**Task statement**:
Everything in the entries except the pictures must be repeated exactly.
BEGIN Data extracts
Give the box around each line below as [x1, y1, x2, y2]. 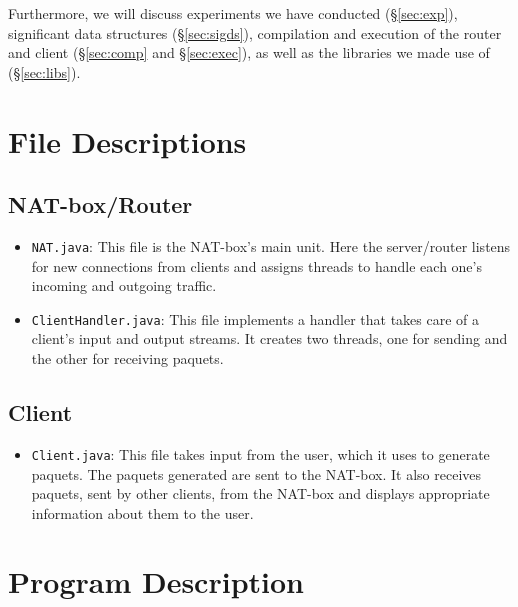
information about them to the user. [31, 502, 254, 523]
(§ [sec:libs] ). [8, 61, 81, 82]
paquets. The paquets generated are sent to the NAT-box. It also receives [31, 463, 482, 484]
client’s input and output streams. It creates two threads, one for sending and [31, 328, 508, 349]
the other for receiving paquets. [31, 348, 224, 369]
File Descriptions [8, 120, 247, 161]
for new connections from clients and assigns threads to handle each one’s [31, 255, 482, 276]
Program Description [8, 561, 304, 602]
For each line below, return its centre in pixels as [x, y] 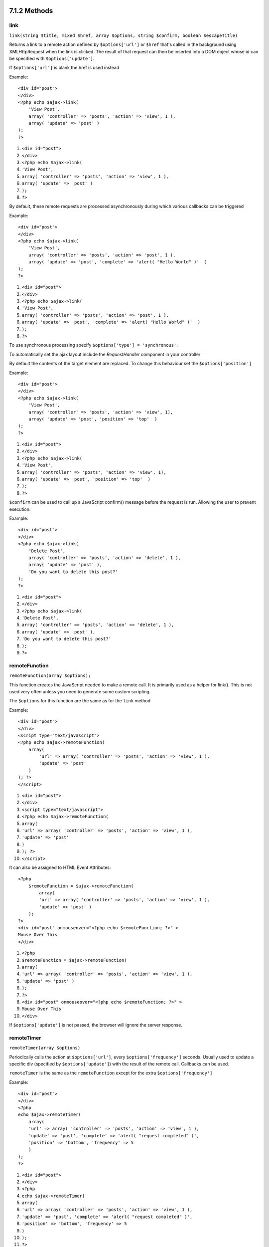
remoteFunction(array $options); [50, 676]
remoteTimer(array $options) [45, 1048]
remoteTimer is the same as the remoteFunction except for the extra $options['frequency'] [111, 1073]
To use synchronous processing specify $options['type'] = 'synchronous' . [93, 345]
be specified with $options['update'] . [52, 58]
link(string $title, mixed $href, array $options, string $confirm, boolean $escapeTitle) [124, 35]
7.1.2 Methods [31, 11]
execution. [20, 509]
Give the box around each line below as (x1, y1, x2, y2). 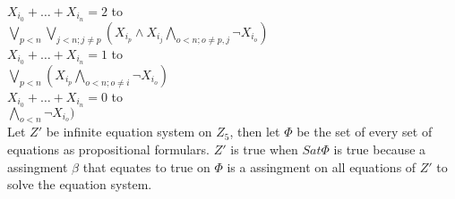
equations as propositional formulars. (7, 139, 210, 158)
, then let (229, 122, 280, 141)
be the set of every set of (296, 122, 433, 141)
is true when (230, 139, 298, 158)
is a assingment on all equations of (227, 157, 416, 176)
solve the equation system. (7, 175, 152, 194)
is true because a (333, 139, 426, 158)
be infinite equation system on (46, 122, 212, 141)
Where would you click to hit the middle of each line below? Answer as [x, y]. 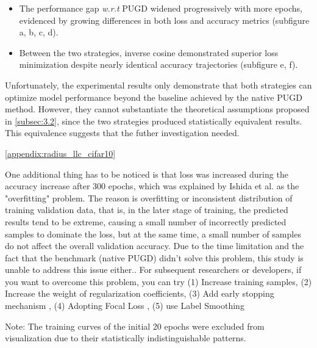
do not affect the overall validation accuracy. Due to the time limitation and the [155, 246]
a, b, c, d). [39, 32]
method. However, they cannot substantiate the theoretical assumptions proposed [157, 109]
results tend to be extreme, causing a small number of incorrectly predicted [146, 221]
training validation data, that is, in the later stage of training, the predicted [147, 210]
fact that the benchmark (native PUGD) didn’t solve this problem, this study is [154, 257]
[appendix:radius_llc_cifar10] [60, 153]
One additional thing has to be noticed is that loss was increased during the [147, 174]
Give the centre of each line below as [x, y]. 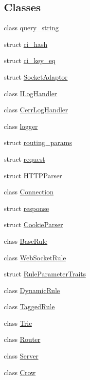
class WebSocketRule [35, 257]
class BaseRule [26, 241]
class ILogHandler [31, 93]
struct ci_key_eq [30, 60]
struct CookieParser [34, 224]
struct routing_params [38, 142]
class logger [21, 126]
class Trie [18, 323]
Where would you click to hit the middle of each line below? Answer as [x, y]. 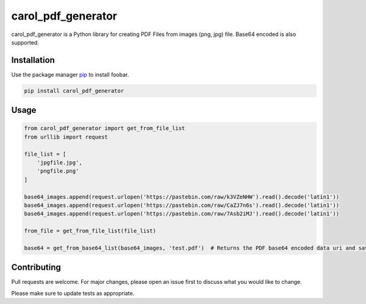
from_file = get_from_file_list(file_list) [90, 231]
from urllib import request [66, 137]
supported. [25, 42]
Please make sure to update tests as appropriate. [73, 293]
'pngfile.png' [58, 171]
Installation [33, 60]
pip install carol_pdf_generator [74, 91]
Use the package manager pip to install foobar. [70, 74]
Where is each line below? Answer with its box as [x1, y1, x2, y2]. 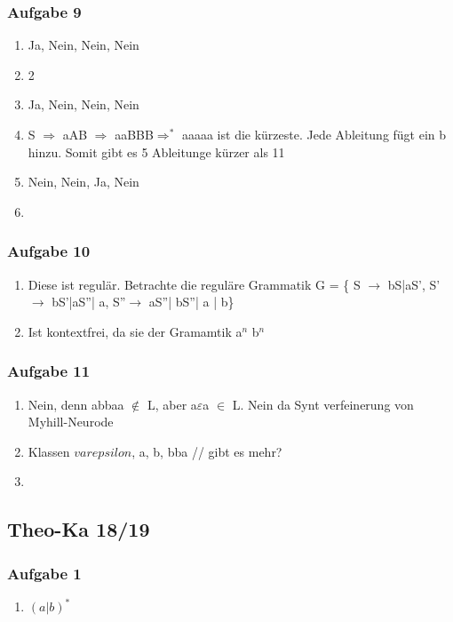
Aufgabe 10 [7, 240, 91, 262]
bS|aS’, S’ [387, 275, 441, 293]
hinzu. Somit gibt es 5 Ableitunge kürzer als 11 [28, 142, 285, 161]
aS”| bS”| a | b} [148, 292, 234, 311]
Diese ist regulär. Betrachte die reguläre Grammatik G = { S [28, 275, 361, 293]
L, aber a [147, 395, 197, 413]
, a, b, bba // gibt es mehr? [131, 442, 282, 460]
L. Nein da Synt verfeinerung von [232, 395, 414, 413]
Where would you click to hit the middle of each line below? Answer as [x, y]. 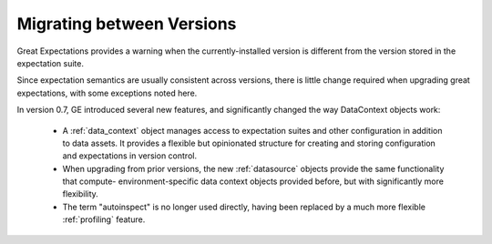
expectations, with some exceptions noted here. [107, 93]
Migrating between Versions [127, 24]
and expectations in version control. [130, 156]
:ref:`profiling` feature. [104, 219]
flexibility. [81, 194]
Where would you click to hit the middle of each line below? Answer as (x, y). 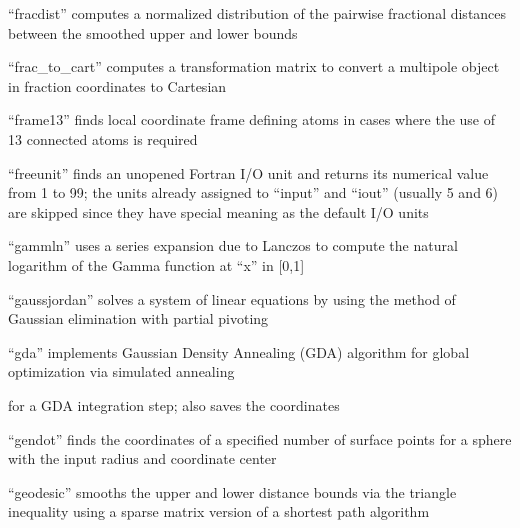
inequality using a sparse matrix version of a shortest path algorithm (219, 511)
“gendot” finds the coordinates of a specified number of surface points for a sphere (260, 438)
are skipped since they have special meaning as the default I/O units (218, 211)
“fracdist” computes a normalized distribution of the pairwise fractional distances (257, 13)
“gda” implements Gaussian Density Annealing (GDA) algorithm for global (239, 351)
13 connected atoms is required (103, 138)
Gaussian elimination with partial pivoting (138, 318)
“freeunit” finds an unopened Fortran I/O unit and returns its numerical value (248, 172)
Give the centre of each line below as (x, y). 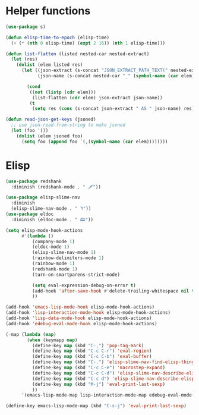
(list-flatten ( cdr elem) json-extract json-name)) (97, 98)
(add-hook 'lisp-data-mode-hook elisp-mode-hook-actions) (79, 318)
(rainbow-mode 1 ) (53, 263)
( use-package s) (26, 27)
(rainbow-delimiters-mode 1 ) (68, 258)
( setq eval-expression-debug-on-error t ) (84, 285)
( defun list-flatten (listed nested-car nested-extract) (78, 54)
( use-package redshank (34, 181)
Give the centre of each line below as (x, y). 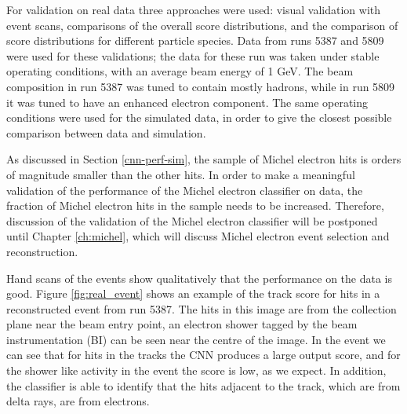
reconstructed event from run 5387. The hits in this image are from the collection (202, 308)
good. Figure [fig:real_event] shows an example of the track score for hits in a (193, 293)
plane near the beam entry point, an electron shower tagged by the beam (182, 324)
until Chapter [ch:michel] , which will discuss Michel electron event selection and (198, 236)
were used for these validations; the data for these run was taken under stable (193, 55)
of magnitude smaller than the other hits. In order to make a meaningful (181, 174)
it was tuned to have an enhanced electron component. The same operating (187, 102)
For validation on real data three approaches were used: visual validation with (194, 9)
END Data extracts
**Answer for this exercise**:
Give the box around each line below as [x1, y1, x2, y2]. 
information about them to the user. [31, 502, 254, 523]
(§ [sec:libs] ). [8, 61, 81, 82]
paquets. The paquets generated are sent to the NAT-box. It also receives [31, 463, 482, 484]
client’s input and output streams. It creates two threads, one for sending and [31, 328, 508, 349]
the other for receiving paquets. [31, 348, 224, 369]
File Descriptions [8, 120, 247, 161]
for new connections from clients and assigns threads to handle each one’s [31, 255, 482, 276]
Program Description [8, 561, 304, 602]
For each line below, return its centre in pixels as [x, y] 
remoteFunction(array $options); [50, 676]
remoteTimer(array $options) [45, 1048]
remoteTimer is the same as the remoteFunction except for the extra $options['frequency'] [111, 1073]
To use synchronous processing specify $options['type'] = 'synchronous' . [93, 345]
be specified with $options['update'] . [52, 58]
link(string $title, mixed $href, array $options, string $confirm, boolean $escapeTitle) [124, 35]
7.1.2 Methods [31, 11]
execution. [20, 509]
Give the box around each line below as (x1, y1, x2, y2). 
equations as propositional formulars. (7, 139, 210, 158)
, then let (229, 122, 280, 141)
be the set of every set of (296, 122, 433, 141)
is true when (230, 139, 298, 158)
is a assingment on all equations of (227, 157, 416, 176)
solve the equation system. (7, 175, 152, 194)
is true because a (333, 139, 426, 158)
be infinite equation system on (46, 122, 212, 141)
Where would you click to hit the middle of each line below? Answer as [x, y]. 
do not affect the overall validation accuracy. Due to the time limitation and the [155, 246]
a, b, c, d). [39, 32]
method. However, they cannot substantiate the theoretical assumptions proposed [157, 109]
results tend to be extreme, causing a small number of incorrectly predicted [146, 221]
training validation data, that is, in the later stage of training, the predicted [147, 210]
fact that the benchmark (native PUGD) didn’t solve this problem, this study is [154, 257]
[appendix:radius_llc_cifar10] [60, 153]
One additional thing has to be noticed is that loss was increased during the [147, 174]
Give the centre of each line below as [x, y]. 
class WebSocketRule [35, 257]
class BaseRule [26, 241]
class ILogHandler [31, 93]
struct ci_key_eq [30, 60]
struct CookieParser [34, 224]
struct routing_params [38, 142]
class logger [21, 126]
class Trie [18, 323]
Where would you click to hit the middle of each line below? Answer as [x, y]. 
from_file = get_from_file_list(file_list) [90, 231]
from urllib import request [66, 137]
supported. [25, 42]
Please make sure to update tests as appropriate. [73, 293]
'pngfile.png' [58, 171]
Installation [33, 60]
pip install carol_pdf_generator [74, 91]
Use the package manager pip to install foobar. [70, 74]
Where is each line below? Answer with its box as [x1, y1, x2, y2]. 
Aufgabe 10 [7, 240, 91, 262]
bS|aS’, S’ [387, 275, 441, 293]
hinzu. Somit gibt es 5 Ableitunge kürzer als 11 [28, 142, 285, 161]
aS”| bS”| a | b} [148, 292, 234, 311]
Diese ist regulär. Betrachte die reguläre Grammatik G = { S [28, 275, 361, 293]
L, aber a [147, 395, 197, 413]
, a, b, bba // gibt es mehr? [131, 442, 282, 460]
L. Nein da Synt verfeinerung von [232, 395, 414, 413]
Where would you click to hit the middle of each line below? Answer as [x, y]. 
expectations, with some exceptions noted here. [107, 93]
Migrating between Versions [127, 24]
and expectations in version control. [130, 156]
:ref:`profiling` feature. [104, 219]
flexibility. [81, 194]
Where would you click to hit the middle of each line below? Answer as (x, y). 
inequality using a sparse matrix version of a shortest path algorithm (219, 511)
“gendot” finds the coordinates of a specified number of surface points for a sphere (260, 438)
are skipped since they have special meaning as the default I/O units (218, 211)
“fracdist” computes a normalized distribution of the pairwise fractional distances (257, 13)
“gda” implements Gaussian Density Annealing (GDA) algorithm for global (239, 351)
13 connected atoms is required (103, 138)
Gaussian elimination with partial pivoting (138, 318)
“freeunit” finds an unopened Fortran I/O unit and returns its numerical value (248, 172)
Give the centre of each line below as (x, y). 
(list-flatten ( cdr elem) json-extract json-name)) (97, 98)
(add-hook 'lisp-data-mode-hook elisp-mode-hook-actions) (79, 318)
(rainbow-mode 1 ) (53, 263)
( use-package s) (26, 27)
(rainbow-delimiters-mode 1 ) (68, 258)
( setq eval-expression-debug-on-error t ) (84, 285)
( defun list-flatten (listed nested-car nested-extract) (78, 54)
( use-package redshank (34, 181)
Give the centre of each line below as (x, y). 
reconstructed event from run 5387. The hits in this image are from the collection (202, 308)
good. Figure [fig:real_event] shows an example of the track score for hits in a (193, 293)
plane near the beam entry point, an electron shower tagged by the beam (182, 324)
until Chapter [ch:michel] , which will discuss Michel electron event selection and (198, 236)
were used for these validations; the data for these run was taken under stable (193, 55)
of magnitude smaller than the other hits. In order to make a meaningful (181, 174)
it was tuned to have an enhanced electron component. The same operating (187, 102)
For validation on real data three approaches were used: visual validation with (194, 9)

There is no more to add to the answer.